Vascular implants can cause inflammatory reactions, such as restenosis and thrombosis, inside the body. The implants cause endothelial cells (which line the inside of blood vessels) to grow in number and the cells begin to "stick" to the surface of the devices. Restenosis happens when vascular smooth muscle cells (VSMCs), which surround the endothelial layer in cells, proliferate. Thrombosis is caused by proliferation of the endothelial cells themselves.

One way to overcome these problems is to use drug-eluting stents that inhibit VSMC growth, but such devices can cause thrombosis later on. Ideally, a stent should not prevent endothelial cells from moving about, and at the same time stop the growth of VSMCs. A team led by Tejal Desai of UCSF has now found that stents made from TiO2 nanotubes might just be the ticket.

Ideal for vascular implants
Earlier studies have shown that TiO2 nanotube arrays could make ideal coatings for vascular implants, such as stents and grafts. Titanium is already widely used in hip and dental implants and is biocompatible because it spontaneously forms a protective oxide layer at its surface. What's more, researchers can routinely grow highly ordered, vertical TiO2 nanotubes from a titanium surface through a simple electrochemical process. These tubes have diameters between 22 and 300 nm and their size can be precisely controlled, which allows feature sizes similar to those of cell receptors or proteins to be fabricated.

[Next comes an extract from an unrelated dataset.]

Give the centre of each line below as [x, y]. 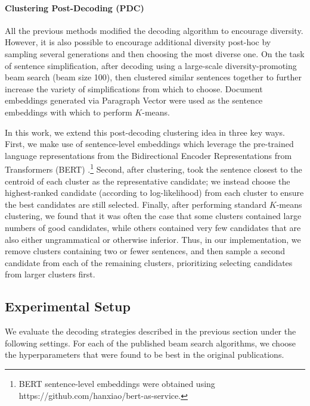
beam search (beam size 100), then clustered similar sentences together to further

Desai and colleagues used a microarray analysis to compare how primary vascular cells grow on the flat nanotube surfaces. "The whole genome microarray allowed us to look at mRNA transcription levels of all of the human genes in the genome," team member Lily Peng told nanotechweb.org. "We then analysed this data to determine what likely effect this would have on vascular cell behaviour."

Optimal response

The results suggest that TiO2 nanotubes encourage endothelial cells to travel while inhibiting VSMC growth. "This is the optimal type of response we would want from vascular cells in response to implants, like stents," added Peng.

In addition to these results, the researchers also identified the networks that might be involved in this response. Identifying such networks will be important for understanding how cells sense and react to different nanostructures in the body, and how these interactions could be used to improve medical device design.

The team now plans to further elucidate the mechanism behind how cells sense different nanoarchitectures. "We will also perform in vivo studies of how nano-topographical surfaces might affect vascular device performance in animal models," revealed Peng.

The work was published in Nano Letters.